Davy Artero

HEPTAGON

Grimoire des Sept Branches

Acte I - Hérétiques

Prologue

In Sorte Deus1

Mercredi 16 décembre – 15h33

Il n’a aucune idée du temps qu’il lui reste avant que tout ceci ne cesse enfin. Il soulève légèrement la manche de son épais manteau et regarde ce qu’indique sa montre. La nuit ne fera son apparition que dans trois heures. Il soupire. Il va falloir attendre patiemment, mais ça, il en était conscient depuis ce matin. Il est assis sur un vieux banc de bois sombre, aux multiples traces de coups et de griffures. Vêtu d’une longue parka noire à capuche, il regarde la fine lame du long couteau qu’il tient dans sa main droite.

La lumière pénètre par de petites et longues ouvertures en haut des murs. Sûrement d’anciens accès pour déposer le charbon dans cette partie de la cave. Lorsque la luminosité sera moindre, il prendra un des cierges dans la caisse posée près du banc et l’allumera avec son briquet, puis il allumera un à un ceux qu’il a disposés méthodiquement dans la pièce. Il ne fumait pas, mais il avait toujours un briquet dans son manteau au cas où. Tout comme le couteau qu’il portait en permanence à la ceinture depuis quelque temps. Il ne s’en était jamais servi jusqu’alors, tout du moins pas de cette façon.
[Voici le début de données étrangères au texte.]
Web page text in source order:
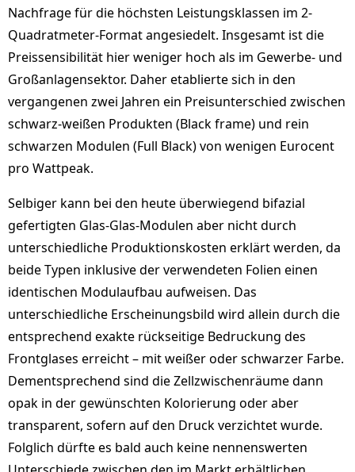
Nachfrage für die höchsten Leistungsklassen im 2-
Quadratmeter-Format angesiedelt. Insgesamt ist die
Preissensibilität hier weniger hoch als im Gewerbe- und
Großanlagensektor. Daher etablierte sich in den
vergangenen zwei Jahren ein Preisunterschied zwischen
schwarz-weißen Produkten (Black frame) und rein
schwarzen Modulen (Full Black) von wenigen Eurocent
pro Wattpeak.
Selbiger kann bei den heute überwiegend bifazial
gefertigten Glas-Glas-Modulen aber nicht durch
unterschiedliche Produktionskosten erklärt werden, da
beide Typen inklusive der verwendeten Folien einen
identischen Modulaufbau aufweisen. Das
unterschiedliche Erscheinungsbild wird allein durch die
entsprechend exakte rückseitige Bedruckung des
Frontglases erreicht – mit weißer oder schwarzer Farbe.
Dementsprechend sind die Zellzwischenräume dann
opak in der gewünschten Kolorierung oder aber
transparent, sofern auf den Druck verzichtet wurde.
Folglich dürfte es bald auch keine nennenswerten
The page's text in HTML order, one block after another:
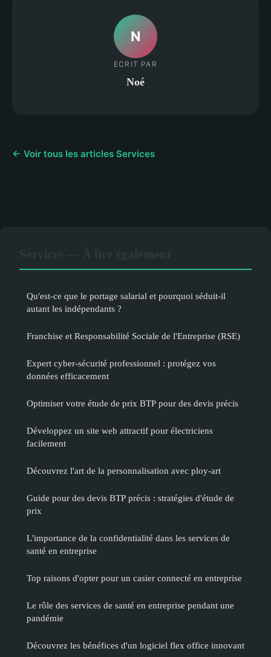
N
ECRIT PAR
Noé
← Voir tous les articles Services
Qu'est-ce que le portage salarial et pourquoi séduit-il
autant les indépendants ?
Franchise et Responsabilité Sociale de l'Entreprise (RSE)
Expert cyber-sécurité professionnel : protégez vos
données efficacement
Optimiser votre étude de prix BTP pour des devis précis
Développez un site web attractif pour électriciens
facilement
Découvrez l'art de la personnalisation avec ploy-art
Guide pour des devis BTP précis : stratégies d'étude de
prix
L'importance de la confidentialité dans les services de
santé en entreprise
Top raisons d'opter pour un casier connecté en entreprise
Le rôle des services de santé en entreprise pendant une
pandémie
Découvrez les bénéfices d'un logiciel flex office innovant

Un frisson l’envahit. Il fait encore bon en ce milieu d’hiver, mais rester dans la même position pendant de longues minutes le rend sensible au moindre courant d’air. Il lève le talon de ses grosses chaussures de cuir noir et commence à remuer machinalement ses jambes, comme s’il battait la mesure contre la grosse caisse d’une batterie imaginaire, puis il fait parcourir machinalement un à un les doigts de sa main gauche sur la pointe de la lame. Il y a encore de fines traces de sang le long du fil jusqu’à la garde.

Il regarde le corps immobile de son ami allongé sur le ventre, tout près du banc, les mains bien à plat sur le sol composé de dalles grises. Son corps gît dans une mare de sang, qui s’étend derrière son cou, où viennent se refléter les quelques rayons de soleil provenant de l’ouverture la plus proche. Ainsi se termine la courte vie du Grand Prêtre autoproclamé. Ils n’avaient plus besoin de ces appellations ni de cette pseudo-hiérarchie. Tout ceci n’avait plus aucun sens désormais.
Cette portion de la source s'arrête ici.